Firstly in seeing that the Argyris “double-loop” learning process (aka Action Research), which I explored in my late-1980’s Master’s, has been taken up and evolved in many creative learning contexts since then, and forms part of collected textbooks like Keith Sawyer’s “The Cambridge Handbook of the Learning Sciences”. Even back then, “double-loop” was recognised as short-hand for the many meta-loops and considerations beyond learning from the explicit “procedural” process. Learning more by learning about learning, etc. Seems second nature now. Sure, there’s always the question of balance, avoiding analysis-paralysis whilst getting on with the planned task, but the process, not just the outcomes, is always a source of learning to improve the process and its outcomes.

Secondly, in this specifically educational context, as opposed to organisational learning generally, the need to recommend or even seek permission for the practitioners to engage collaboratively in the double / meta-loop processes of continuous quality improvement. In education the primary procedure (the single-loop) is the pedagogy. Fashions come and go in management practice, and “public service” practices like education suffer particularly from exposure to external management consulting fads, but stripped back to the underlying principles (*), quality will out.

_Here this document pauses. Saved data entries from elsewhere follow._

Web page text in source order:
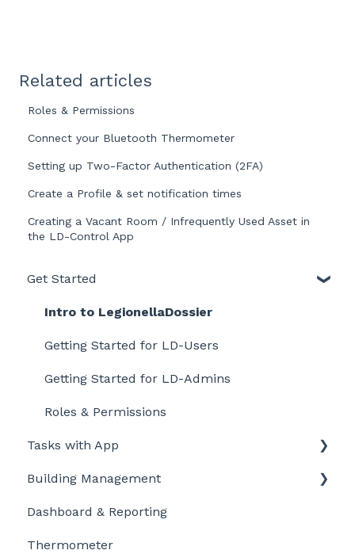
Related articles
Roles & Permissions
Connect your Bluetooth Thermometer
Setting up Two-Factor Authentication (2FA)
Create a Profile & set notification times
Creating a Vacant Room / Infrequently Used Asset in
the LD-Control App
Get Started
Intro to LegionellaDossier
Getting Started for LD-Users
Getting Started for LD-Admins
Roles & Permissions
Tasks with App
Getting started
Personalize and customize
Task settings
Building Management
Location settings
Plan Tasks
Dashboard & Reporting
Thermometer
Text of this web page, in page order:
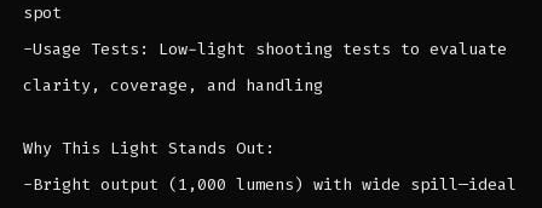
spot
-Usage Tests: Low-light shooting tests to evaluate
clarity, coverage, and handling
Why This Light Stands Out:
-Bright output (1,000 lumens) with wide spill—ideal
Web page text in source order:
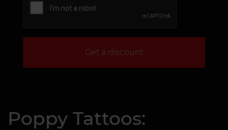
Get a discount
Poppy Tattoos:
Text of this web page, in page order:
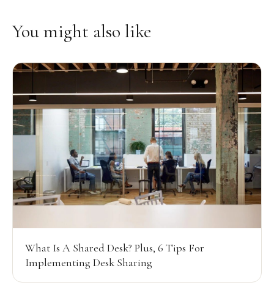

“Findings reveal responsive pedagogy through reflection and collaboration that provided professional learning, especially in the areas identified as challenges [in Action Research]”

Almost by definition, once considerations apply to the many meta-loops, collaboration is the name of the game. Everyone’s loop is someone else’s meta-loop, the points of management contact between the different operational (pedagogical) procedures. Operational processes are about minimising deviation from those pedagogical procedures, with deviations seen as errors to be corrected. Once the meta-gloves are off, problems really do become opportunities to think out of the box, to step outside the daily operational loop into the meta-loops that bump up against fellow practitioners each operating in their own loops. It’s no longer about fixing and defending, questioning as the Socratic means of undermining the other guy, but about creative collaboration on better answers.

[Post Note: The key learning from my own research was to be careful not to turn these double and meta-loop processes into just another procedure – a box ticking exercise – they must be genuinely collaborative and freely creative between the people with skin in the game. Quite a few other lessons in Chapter 4 and as I noted back in 2002 shortly after I started this blog, this research project carries on where Chapter 4 left off.

(*) Ha! Even back then I referred to MOC / TQM / CQI as “A rose by any other name”. Nothing new under the sun.]